Adaptive Event Stream Slicing for Open-Vocabulary Event-Based Object Detection via Vision-Language Knowledge Distillation
- URL: http://arxiv.org/abs/2510.00681v1
- Date: Wed, 01 Oct 2025 09:03:30 GMT
- Title: Adaptive Event Stream Slicing for Open-Vocabulary Event-Based Object Detection via Vision-Language Knowledge Distillation
- Authors: Jinchang Zhang, Zijun Li, Jiakai Lin, Guoyu Lu,
- Abstract summary: Event cameras offer advantages in object detection tasks due to high-speed response, low latency, and robustness to motion blur.<n>Current event-based detection methods are typically trained on predefined categories, limiting their ability to generalize to novel objects.<n>We propose an event-image knowledge distillation framework that leverages CLIP's semantic understanding to achieve open-vocabulary object detection on event data.

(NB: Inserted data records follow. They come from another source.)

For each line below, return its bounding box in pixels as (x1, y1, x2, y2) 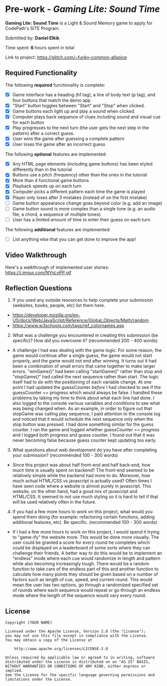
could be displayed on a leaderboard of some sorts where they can (12, 545, 151, 551)
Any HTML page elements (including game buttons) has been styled (12, 161, 153, 167)
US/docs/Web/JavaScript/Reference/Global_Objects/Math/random (12, 318, 149, 324)
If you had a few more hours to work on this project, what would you (12, 509, 153, 514)
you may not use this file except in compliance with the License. (5, 633, 149, 639)
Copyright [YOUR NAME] (5, 620, 52, 625)
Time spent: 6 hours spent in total (5, 44, 75, 50)
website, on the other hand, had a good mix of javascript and (12, 489, 138, 495)

- Score: 23.54397693466999
- License: http://creativecommons.org/licenses/by/4.0/
- Abstract: Event cameras offer advantages in object detection tasks due to high-speed response, low latency, and robustness to motion blur. However, event cameras lack texture and color information, making open-vocabulary detection particularly challenging. Current event-based detection methods are typically trained on predefined categories, limiting their ability to generalize to novel objects, where encountering previously unseen objects is common. Vision-language models (VLMs) have enabled open-vocabulary object detection in RGB images. However, the modality gap between images and event streams makes it ineffective to directly transfer CLIP to event data, as CLIP was not designed for event streams. To bridge this gap, we propose an event-image knowledge distillation framework that leverages CLIP's semantic understanding to achieve open-vocabulary object detection on event data. Instead of training CLIP directly on event streams, we use image frames as inputs to a teacher model, guiding the event-based student model to learn CLIP's rich visual representations. Through spatial attention-based distillation, the student network learns meaningful visual features directly from raw event inputs while inheriting CLIP's broad visual knowledge. Furthermore, to prevent information loss due to event data segmentation, we design a hybrid spiking neural network (SNN) and convolutional neural network (CNN) framework. Unlike fixed-group event segmentation methods, which often discard crucial temporal information, our SNN adaptively determines the optimal event segmentation moments, ensuring that key temporal features are extracted. The extracted event features are then processed by CNNs for object detection.